SOURCE DATA –
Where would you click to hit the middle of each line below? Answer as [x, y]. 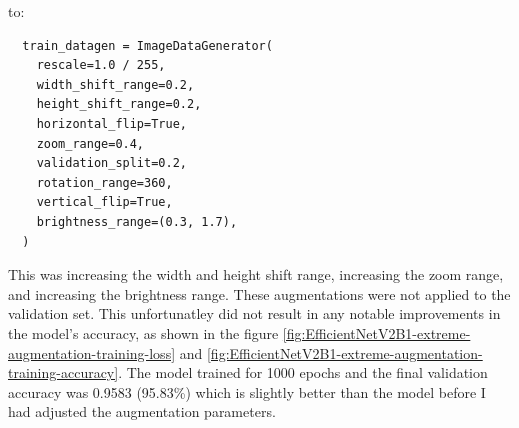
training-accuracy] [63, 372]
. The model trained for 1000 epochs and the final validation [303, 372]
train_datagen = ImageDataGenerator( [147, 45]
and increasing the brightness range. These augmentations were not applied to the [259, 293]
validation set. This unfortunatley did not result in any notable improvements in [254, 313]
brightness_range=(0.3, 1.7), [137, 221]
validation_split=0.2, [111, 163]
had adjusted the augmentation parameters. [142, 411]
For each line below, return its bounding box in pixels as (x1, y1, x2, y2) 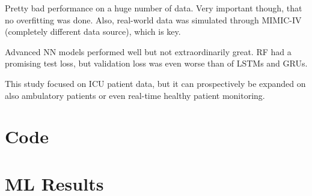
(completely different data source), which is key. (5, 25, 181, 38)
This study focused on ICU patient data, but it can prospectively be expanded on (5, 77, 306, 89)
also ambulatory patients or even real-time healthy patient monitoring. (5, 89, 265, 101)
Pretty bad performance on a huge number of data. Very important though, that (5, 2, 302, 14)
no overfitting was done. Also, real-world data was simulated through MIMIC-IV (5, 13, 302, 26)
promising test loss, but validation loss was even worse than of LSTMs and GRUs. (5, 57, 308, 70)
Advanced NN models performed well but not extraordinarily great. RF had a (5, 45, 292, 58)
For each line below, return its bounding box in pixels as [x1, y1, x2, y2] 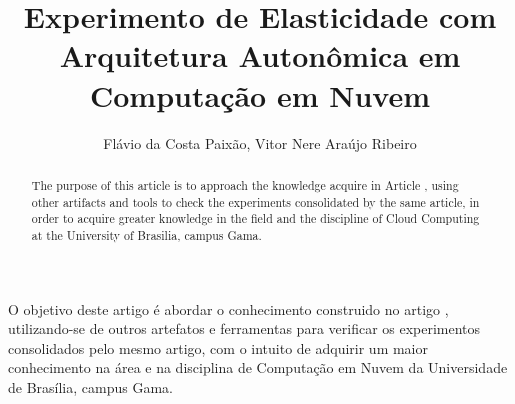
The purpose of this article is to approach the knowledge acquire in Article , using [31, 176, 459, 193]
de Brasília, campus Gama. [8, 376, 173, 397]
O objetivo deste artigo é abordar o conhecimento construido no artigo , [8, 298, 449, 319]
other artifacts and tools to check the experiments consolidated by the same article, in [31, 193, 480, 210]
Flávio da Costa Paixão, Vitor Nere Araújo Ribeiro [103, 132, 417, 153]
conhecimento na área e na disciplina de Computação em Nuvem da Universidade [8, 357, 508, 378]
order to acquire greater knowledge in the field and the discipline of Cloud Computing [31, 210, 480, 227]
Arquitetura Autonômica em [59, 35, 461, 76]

==

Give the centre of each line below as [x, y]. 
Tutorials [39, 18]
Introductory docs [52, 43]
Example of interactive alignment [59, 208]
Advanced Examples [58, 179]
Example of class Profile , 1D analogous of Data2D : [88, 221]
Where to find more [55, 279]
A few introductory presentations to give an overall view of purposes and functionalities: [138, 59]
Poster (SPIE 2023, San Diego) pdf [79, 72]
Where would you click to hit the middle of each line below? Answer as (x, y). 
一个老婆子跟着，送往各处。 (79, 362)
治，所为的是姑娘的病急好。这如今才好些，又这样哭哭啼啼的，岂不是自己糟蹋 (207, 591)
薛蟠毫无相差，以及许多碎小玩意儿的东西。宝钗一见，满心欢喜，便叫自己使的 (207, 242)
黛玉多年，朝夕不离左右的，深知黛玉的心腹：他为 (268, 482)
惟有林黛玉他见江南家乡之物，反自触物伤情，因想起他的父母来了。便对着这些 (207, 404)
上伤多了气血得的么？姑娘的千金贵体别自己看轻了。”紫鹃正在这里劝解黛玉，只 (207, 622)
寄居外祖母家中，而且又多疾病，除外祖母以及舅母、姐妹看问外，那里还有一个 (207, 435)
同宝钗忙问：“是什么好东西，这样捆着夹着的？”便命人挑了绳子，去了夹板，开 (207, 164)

DESCRIPTION OF THE TASK – Only the lines above from the one with "Introductory docs [52, 43]" up to and including the one with "Poster (SPIE 2023, San Diego) pdf [79, 72]" should be repeated, exactly as written.

YOUR RESPONSE –
Introductory docs [52, 43]
Example of interactive alignment [59, 208]
Advanced Examples [58, 179]
Example of class Profile , 1D analogous of Data2D : [88, 221]
Where to find more [55, 279]
A few introductory presentations to give an overall view of purposes and functionalities: [138, 59]
Poster (SPIE 2023, San Diego) pdf [79, 72]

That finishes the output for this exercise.